→ **Problem to work on**: Quote the entries below from the line with "Интуиция очень важна" through the line with "сочетание обучения и", both ends included, and only those lines.

→ **Supplied material**:
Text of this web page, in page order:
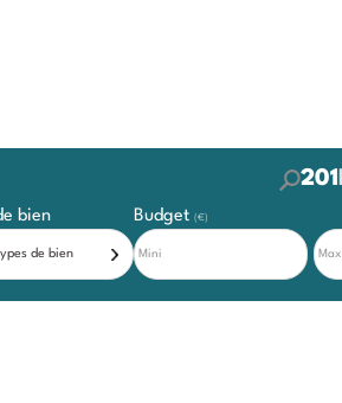
201
bien
de bien
Budget (€)
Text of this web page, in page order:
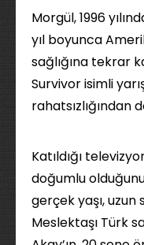
Morgül, 1996
yıl boyunca
sağlığına tekrar
Survivor isimli
rahatsızlığından
Katıldığı
doğumlu
gerçek yaşı, uzun
Meslektaşı Türk
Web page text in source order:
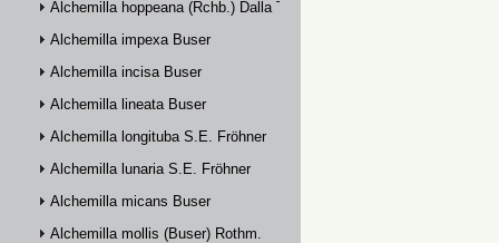
Alchemilla hoppeana (Rchb.) Dalla Torre
Alchemilla impexa Buser
Alchemilla incisa Buser
Alchemilla lineata Buser
Alchemilla longituba S.E. Fröhner
Alchemilla lunaria S.E. Fröhner
Alchemilla micans Buser
Alchemilla mollis (Buser) Rothm.
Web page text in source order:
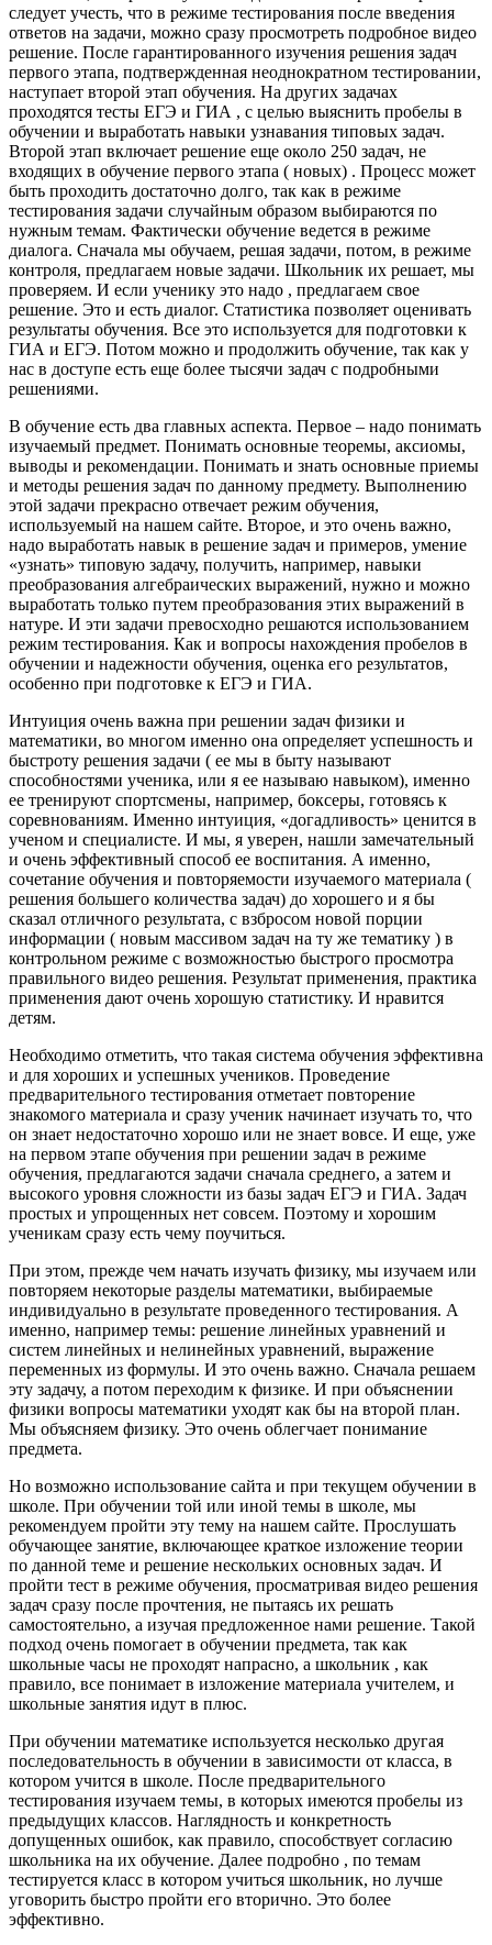
следует учесть, что в режиме тестирования после введения
ответов на задачи, можно сразу просмотреть подробное видео
решение. После гарантированного изучения решения задач
первого этапа, подтвержденная неоднократном тестировании,
наступает второй этап обучения. На других задачах
проходятся тесты ЕГЭ и ГИА , с целью выяснить пробелы в
обучении и выработать навыки узнавания типовых задач.
Второй этап включает решение еще около 250 задач, не
входящих в обучение первого этапа ( новых) . Процесс может
быть проходить достаточно долго, так как в режиме
тестирования задачи случайным образом выбираются по
нужным темам. Фактически обучение ведется в режиме
диалога. Сначала мы обучаем, решая задачи, потом, в режиме
контроля, предлагаем новые задачи. Школьник их решает, мы
проверяем. И если ученику это надо , предлагаем свое
решение. Это и есть диалог. Статистика позволяет оценивать
результаты обучения. Все это используется для подготовки к
ГИА и ЕГЭ. Потом можно и продолжить обучение, так как у
нас в доступе есть еще более тысячи задач с подробными
решениями.
В обучение есть два главных аспекта. Первое – надо понимать
изучаемый предмет. Понимать основные теоремы, аксиомы,
выводы и рекомендации. Понимать и знать основные приемы
и методы решения задач по данному предмету. Выполнению
этой задачи прекрасно отвечает режим обучения,
используемый на нашем сайте. Второе, и это очень важно,
надо выработать навык в решение задач и примеров, умение
«узнать» типовую задачу, получить, например, навыки
преобразования алгебраических выражений, нужно и можно
выработать только путем преобразования этих выражений в
натуре. И эти задачи превосходно решаются использованием
режим тестирования. Как и вопросы нахождения пробелов в
обучении и надежности обучения, оценка его результатов,
особенно при подготовке к ЕГЭ и ГИА.
Интуиция очень важна при решении задач физики и
математики, во многом именно она определяет успешность и
быстроту решения задачи ( ее мы в быту называют
способностями ученика, или я ее называю навыком), именно
ее тренируют спортсмены, например, боксеры, готовясь к
соревнованиям. Именно интуиция, «догадливость» ценится в
ученом и специалисте. И мы, я уверен, нашли замечательный
и очень эффективный способ ее воспитания. А именно,
сочетание обучения и повторяемости изучаемого материала (
решения большего количества задач) до хорошего и я бы
сказал отличного результата, с взбросом новой порции
информации ( новым массивом задач на ту же тематику ) в
контрольном режиме с возможностью быстрого просмотра
правильного видео решения. Результат применения, практика
применения дают очень хорошую статистику. И нравится
детям.
Необходимо отметить, что такая система обучения эффективна
и для хороших и успешных учеников. Проведение
предварительного тестирования отметает повторение
знакомого материала и сразу ученик начинает изучать то, что
он знает недостаточно хорошо или не знает вовсе. И еще, уже
на первом этапе обучения при решении задач в режиме
обучения, предлагаются задачи сначала среднего, а затем и
высокого уровня сложности из базы задач ЕГЭ и ГИА. Задач
простых и упрощенных нет совсем. Поэтому и хорошим
ученикам сразу есть чему поучиться.
При этом, прежде чем начать изучать физику, мы изучаем или
повторяем некоторые разделы математики, выбираемые
индивидуально в результате проведенного тестирования. А
именно, например темы: решение линейных уравнений и
систем линейных и нелинейных уравнений, выражение
переменных из формулы. И это очень важно. Сначала решаем
эту задачу, а потом переходим к физике. И при объяснении
физики вопросы математики уходят как бы на второй план.
Мы объясняем физику. Это очень облегчает понимание
предмета.
Но возможно использование сайта и при текущем обучении в
школе. При обучении той или иной темы в школе, мы
рекомендуем пройти эту тему на нашем сайте. Прослушать
обучающее занятие, включающее краткое изложение теории
по данной теме и решение нескольких основных задач. И
пройти тест в режиме обучения, просматривая видео решения
задач сразу после прочтения, не пытаясь их решать
самостоятельно, а изучая предложенное нами решение. Такой
подход очень помогает в обучении предмета, так как
школьные часы не проходят напрасно, а школьник , как
правило, все понимает в изложение материала учителем, и
школьные занятия идут в плюс.
При обучении математике используется несколько другая
последовательность в обучении в зависимости от класса, в
котором учится в школе. После предварительного
тестирования изучаем темы, в которых имеются пробелы из
предыдущих классов. Наглядность и конкретность
допущенных ошибок, как правило, способствует согласию
школьника на их обучение. Далее подробно , по темам
тестируется класс в котором учиться школьник, но лучше
уговорить быстро пройти его вторично. Это более
эффективно.

→ **Written solution**:
Интуиция очень важна при решении задач физики и
математики, во многом именно она определяет успешность и
быстроту решения задачи ( ее мы в быту называют
способностями ученика, или я ее называю навыком), именно
ее тренируют спортсмены, например, боксеры, готовясь к
соревнованиям. Именно интуиция, «догадливость» ценится в
ученом и специалисте. И мы, я уверен, нашли замечательный
и очень эффективный способ ее воспитания. А именно,
сочетание обучения и повторяемости изучаемого материала (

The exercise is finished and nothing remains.